Activity:
Could you repeat all of the entries below word for word, apart from the pictures?

Source material:
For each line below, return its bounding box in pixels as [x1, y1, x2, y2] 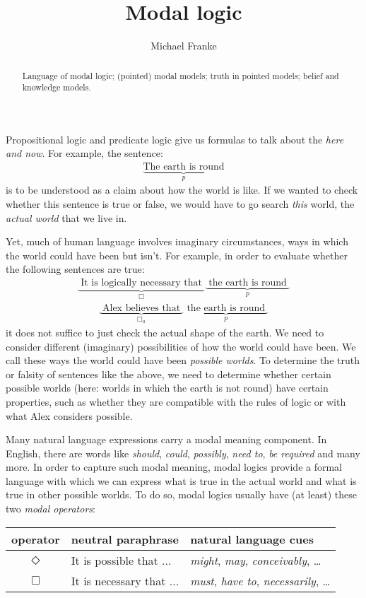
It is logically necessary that [81, 278, 202, 288]
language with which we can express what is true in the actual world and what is [6, 473, 357, 488]
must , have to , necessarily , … [190, 572, 331, 589]
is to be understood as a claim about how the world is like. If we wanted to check [6, 182, 358, 197]
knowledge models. [22, 81, 91, 93]
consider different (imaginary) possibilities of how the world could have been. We [6, 339, 356, 353]
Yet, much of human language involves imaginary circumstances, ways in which [6, 234, 348, 249]
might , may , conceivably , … [190, 551, 321, 568]
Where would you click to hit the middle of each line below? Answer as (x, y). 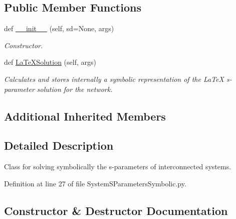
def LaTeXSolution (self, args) (50, 62)
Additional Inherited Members (85, 116)
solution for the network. (75, 89)
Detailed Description (59, 145)
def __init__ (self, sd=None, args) (59, 28)
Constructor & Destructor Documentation (116, 210)
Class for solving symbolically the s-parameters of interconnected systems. (118, 167)
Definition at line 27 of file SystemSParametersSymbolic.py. (95, 183)
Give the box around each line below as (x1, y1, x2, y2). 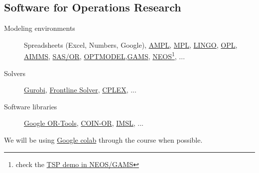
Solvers (4, 68, 25, 78)
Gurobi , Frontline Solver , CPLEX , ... (24, 85, 136, 95)
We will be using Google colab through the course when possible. (4, 135, 203, 145)
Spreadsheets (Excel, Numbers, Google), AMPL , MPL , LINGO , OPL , (24, 39, 238, 50)
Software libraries (4, 101, 57, 111)
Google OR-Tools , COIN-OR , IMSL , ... (24, 118, 143, 128)
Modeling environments (4, 23, 75, 33)
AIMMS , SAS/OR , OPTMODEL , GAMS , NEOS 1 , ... (24, 50, 185, 62)
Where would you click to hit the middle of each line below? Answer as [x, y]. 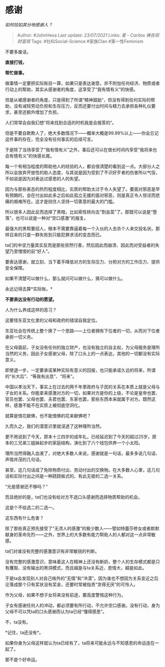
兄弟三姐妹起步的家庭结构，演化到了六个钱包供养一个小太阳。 [80, 443]
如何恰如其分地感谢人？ [29, 25]
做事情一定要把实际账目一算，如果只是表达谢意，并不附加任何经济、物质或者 [82, 83]
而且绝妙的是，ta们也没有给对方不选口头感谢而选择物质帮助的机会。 [74, 497]
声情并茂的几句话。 [25, 459]
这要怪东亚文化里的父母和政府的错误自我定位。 [52, 320]
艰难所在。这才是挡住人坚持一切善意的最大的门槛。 [65, 201]
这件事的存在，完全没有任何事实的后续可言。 [50, 139]
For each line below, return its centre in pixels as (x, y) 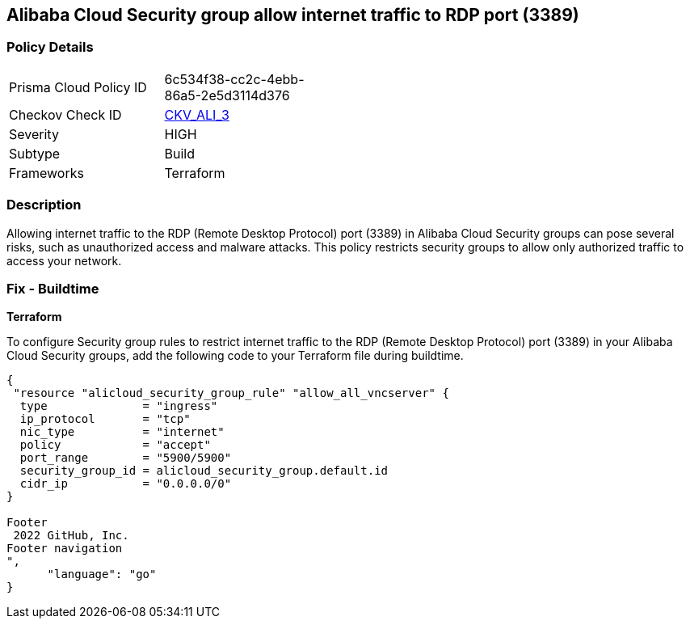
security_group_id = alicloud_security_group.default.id (204, 471)
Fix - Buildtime (53, 288)
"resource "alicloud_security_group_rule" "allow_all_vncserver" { (231, 393)
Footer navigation (65, 549)
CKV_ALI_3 (197, 114)
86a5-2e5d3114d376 (227, 95)
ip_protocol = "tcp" (105, 419)
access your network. (64, 260)
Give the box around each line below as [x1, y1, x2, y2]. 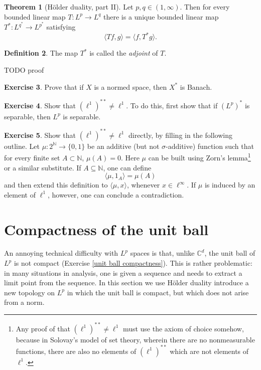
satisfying [46, 22, 76, 32]
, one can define [103, 162, 152, 172]
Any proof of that [16, 323, 70, 333]
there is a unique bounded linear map [103, 11, 219, 22]
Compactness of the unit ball [4, 219, 209, 239]
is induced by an [204, 179, 255, 190]
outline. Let [4, 140, 40, 151]
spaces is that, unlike [130, 248, 195, 258]
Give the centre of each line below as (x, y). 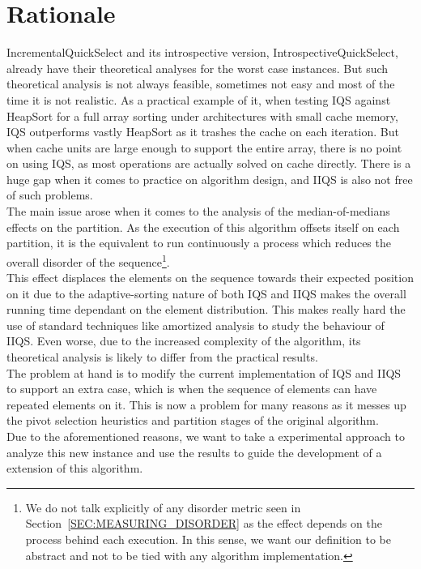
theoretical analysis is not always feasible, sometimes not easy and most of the (201, 84)
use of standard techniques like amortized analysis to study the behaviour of (196, 325)
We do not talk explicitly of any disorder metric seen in (163, 507)
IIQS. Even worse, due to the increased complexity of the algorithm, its (184, 341)
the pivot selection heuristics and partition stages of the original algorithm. (193, 420)
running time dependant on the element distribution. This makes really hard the (206, 309)
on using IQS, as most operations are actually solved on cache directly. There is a (209, 163)
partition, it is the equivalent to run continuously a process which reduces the (199, 243)
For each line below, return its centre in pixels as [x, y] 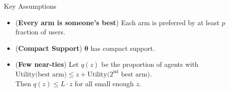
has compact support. [123, 48]
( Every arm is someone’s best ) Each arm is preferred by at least [117, 22]
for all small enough [104, 83]
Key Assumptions [30, 6]
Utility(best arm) [41, 74]
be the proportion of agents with [150, 64]
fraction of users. [40, 32]
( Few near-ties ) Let [47, 64]
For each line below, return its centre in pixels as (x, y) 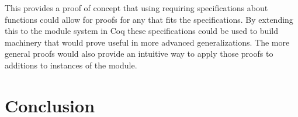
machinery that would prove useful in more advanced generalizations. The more (147, 42)
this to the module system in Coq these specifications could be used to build (141, 31)
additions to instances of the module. (71, 65)
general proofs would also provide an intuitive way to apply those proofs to (139, 54)
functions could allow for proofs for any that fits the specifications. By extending (149, 19)
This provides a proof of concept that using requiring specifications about (136, 8)
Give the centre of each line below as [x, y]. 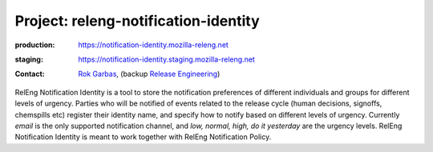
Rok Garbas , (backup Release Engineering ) [149, 74]
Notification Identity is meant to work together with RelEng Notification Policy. [143, 137]
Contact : [30, 74]
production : [35, 45]
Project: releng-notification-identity [137, 21]
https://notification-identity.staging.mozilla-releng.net [167, 59]
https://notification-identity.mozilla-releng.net [153, 45]
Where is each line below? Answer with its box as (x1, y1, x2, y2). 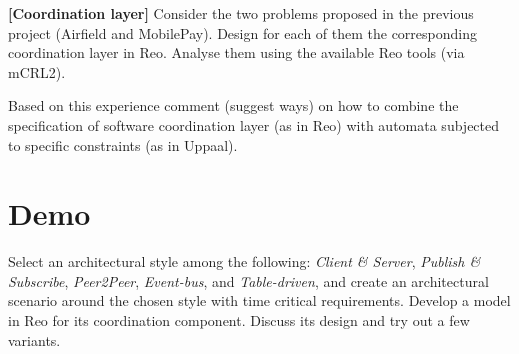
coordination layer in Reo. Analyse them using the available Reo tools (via (8, 42, 465, 63)
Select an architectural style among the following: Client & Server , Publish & (8, 251, 481, 272)
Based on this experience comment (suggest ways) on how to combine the (8, 95, 459, 116)
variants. (8, 329, 61, 350)
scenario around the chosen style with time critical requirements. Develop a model (8, 290, 511, 311)
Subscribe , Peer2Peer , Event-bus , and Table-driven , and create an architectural (8, 270, 489, 291)
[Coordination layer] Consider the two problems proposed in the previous (8, 3, 474, 23)
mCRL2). (8, 61, 66, 82)
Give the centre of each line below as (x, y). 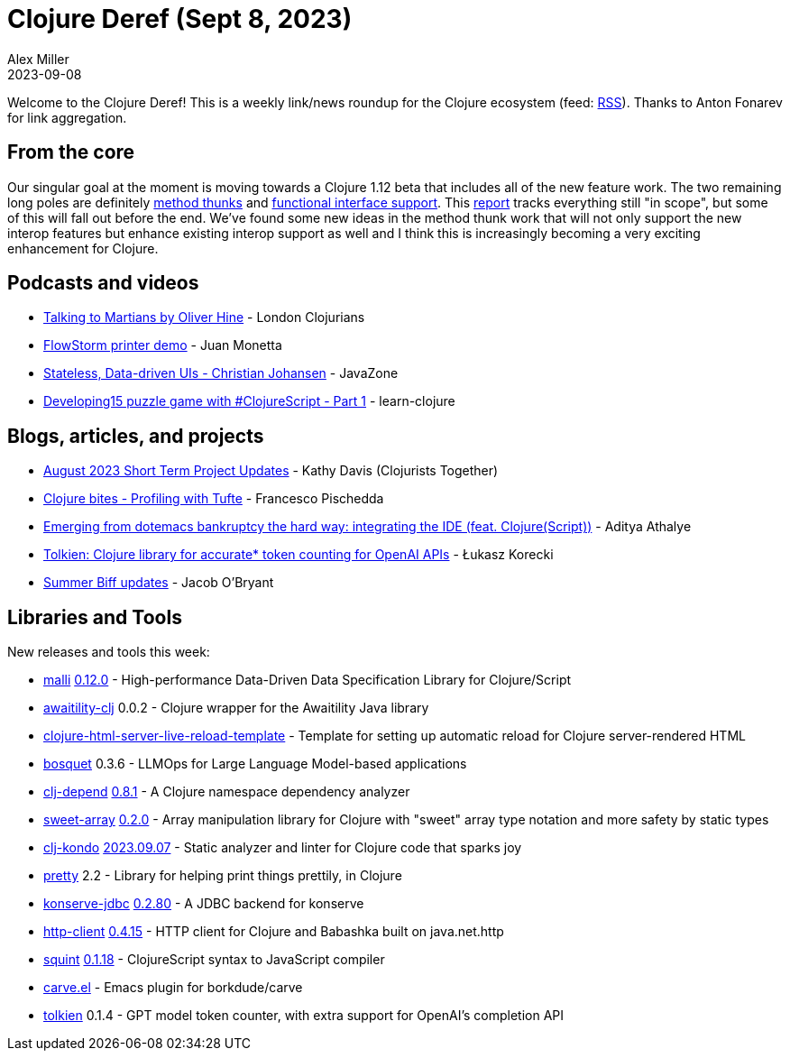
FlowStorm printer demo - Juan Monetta (163, 345)
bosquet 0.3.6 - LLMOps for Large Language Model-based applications (255, 764)
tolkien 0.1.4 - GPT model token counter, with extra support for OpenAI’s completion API (304, 1016)
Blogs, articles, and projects (136, 436)
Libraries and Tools (95, 617)
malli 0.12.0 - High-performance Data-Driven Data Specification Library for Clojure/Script (308, 680)
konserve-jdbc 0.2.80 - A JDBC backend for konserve (204, 904)
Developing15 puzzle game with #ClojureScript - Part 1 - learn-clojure (249, 401)
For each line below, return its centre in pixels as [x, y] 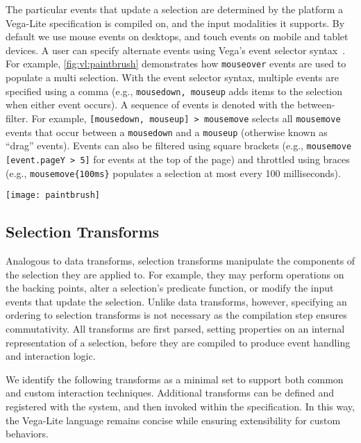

Written answer:
For each line below, return its bounding box in pixels as [x1, y1, x2, y2] 
It is logically necessary that [81, 278, 202, 288]
language with which we can express what is true in the actual world and what is [6, 473, 357, 488]
must , have to , necessarily , … [190, 572, 331, 589]
is to be understood as a claim about how the world is like. If we wanted to check [6, 182, 358, 197]
knowledge models. [22, 81, 91, 93]
consider different (imaginary) possibilities of how the world could have been. We [6, 339, 356, 353]
Yet, much of human language involves imaginary circumstances, ways in which [6, 234, 348, 249]
might , may , conceivably , … [190, 551, 321, 568]
Where would you click to hit the middle of each line below? Answer as (x, y). 
def LaTeXSolution (self, args) (50, 62)
Additional Inherited Members (85, 116)
solution for the network. (75, 89)
Detailed Description (59, 145)
def __init__ (self, sd=None, args) (59, 28)
Constructor & Destructor Documentation (116, 210)
Class for solving symbolically the s-parameters of interconnected systems. (118, 167)
Definition at line 27 of file SystemSParametersSymbolic.py. (95, 183)
Give the box around each line below as (x1, y1, x2, y2). 
Solvers (4, 68, 25, 78)
Gurobi , Frontline Solver , CPLEX , ... (24, 85, 136, 95)
We will be using Google colab through the course when possible. (4, 135, 203, 145)
Spreadsheets (Excel, Numbers, Google), AMPL , MPL , LINGO , OPL , (24, 39, 238, 50)
Software libraries (4, 101, 57, 111)
Google OR-Tools , COIN-OR , IMSL , ... (24, 118, 143, 128)
Modeling environments (4, 23, 75, 33)
AIMMS , SAS/OR , OPTMODEL , GAMS , NEOS 1 , ... (24, 50, 185, 62)
Where would you click to hit the middle of each line below? Answer as [x, y]. 
兄弟三姐妹起步的家庭结构，演化到了六个钱包供养一个小太阳。 [80, 443]
如何恰如其分地感谢人？ [29, 25]
做事情一定要把实际账目一算，如果只是表达谢意，并不附加任何经济、物质或者 [82, 83]
而且绝妙的是，ta们也没有给对方不选口头感谢而选择物质帮助的机会。 [74, 497]
声情并茂的几句话。 [25, 459]
这要怪东亚文化里的父母和政府的错误自我定位。 [52, 320]
艰难所在。这才是挡住人坚持一切善意的最大的门槛。 [65, 201]
这件事的存在，完全没有任何事实的后续可言。 [50, 139]
For each line below, return its centre in pixels as (x, y) 
security_group_id = alicloud_security_group.default.id (204, 471)
Fix - Buildtime (53, 288)
"resource "alicloud_security_group_rule" "allow_all_vncserver" { (231, 393)
Footer navigation (65, 549)
CKV_ALI_3 (197, 114)
86a5-2e5d3114d376 (227, 95)
ip_protocol = "tcp" (105, 419)
access your network. (64, 260)
Give the box around each line below as [x1, y1, x2, y2]. 
satisfying [46, 22, 76, 32]
, one can define [103, 162, 152, 172]
Any proof of that [16, 323, 70, 333]
there is a unique bounded linear map [103, 11, 219, 22]
Compactness of the unit ball [4, 219, 209, 239]
is induced by an [204, 179, 255, 190]
outline. Let [4, 140, 40, 151]
spaces is that, unlike [130, 248, 195, 258]
Give the centre of each line below as (x, y). 
theoretical analysis is not always feasible, sometimes not easy and most of the (201, 84)
use of standard techniques like amortized analysis to study the behaviour of (196, 325)
We do not talk explicitly of any disorder metric seen in (163, 507)
IIQS. Even worse, due to the increased complexity of the algorithm, its (184, 341)
the pivot selection heuristics and partition stages of the original algorithm. (193, 420)
running time dependant on the element distribution. This makes really hard the (206, 309)
on using IQS, as most operations are actually solved on cache directly. There is a (209, 163)
partition, it is the equivalent to run continuously a process which reduces the (199, 243)
For each line below, return its centre in pixels as [x, y] 
has compact support. [123, 48]
( Every arm is someone’s best ) Each arm is preferred by at least [117, 22]
for all small enough [104, 83]
Key Assumptions [30, 6]
Utility(best arm) [41, 74]
be the proportion of agents with [150, 64]
fraction of users. [40, 32]
( Few near-ties ) Let [47, 64]
For each line below, return its centre in pixels as (x, y) 
machinery that would prove useful in more advanced generalizations. The more (147, 42)
this to the module system in Coq these specifications could be used to build (141, 31)
additions to instances of the module. (71, 65)
general proofs would also provide an intuitive way to apply those proofs to (139, 54)
functions could allow for proofs for any that fits the specifications. By extending (149, 19)
This provides a proof of concept that using requiring specifications about (136, 8)
Give the centre of each line below as [x, y]. 
Rok Garbas , (backup Release Engineering ) [149, 74]
Notification Identity is meant to work together with RelEng Notification Policy. [143, 137]
Contact : [30, 74]
production : [35, 45]
Project: releng-notification-identity [137, 21]
https://notification-identity.staging.mozilla-releng.net [167, 59]
https://notification-identity.mozilla-releng.net [153, 45]
Where is each line below? Answer with its box as (x1, y1, x2, y2). 
coordination layer in Reo. Analyse them using the available Reo tools (via (8, 42, 465, 63)
Select an architectural style among the following: Client & Server , Publish & (8, 251, 481, 272)
Based on this experience comment (suggest ways) on how to combine the (8, 95, 459, 116)
variants. (8, 329, 61, 350)
scenario around the chosen style with time critical requirements. Develop a model (8, 290, 511, 311)
Subscribe , Peer2Peer , Event-bus , and Table-driven , and create an architectural (8, 270, 489, 291)
[Coordination layer] Consider the two problems proposed in the previous (8, 3, 474, 23)
mCRL2). (8, 61, 66, 82)
Give the centre of each line below as (x, y). 
FlowStorm printer demo - Juan Monetta (163, 345)
bosquet 0.3.6 - LLMOps for Large Language Model-based applications (255, 764)
tolkien 0.1.4 - GPT model token counter, with extra support for OpenAI’s completion API (304, 1016)
Blogs, articles, and projects (136, 436)
Libraries and Tools (95, 617)
malli 0.12.0 - High-performance Data-Driven Data Specification Library for Clojure/Script (308, 680)
konserve-jdbc 0.2.80 - A JDBC backend for konserve (204, 904)
Developing15 puzzle game with #ClojureScript - Part 1 - learn-clojure (249, 401)
For each line below, return its centre in pixels as [x, y] 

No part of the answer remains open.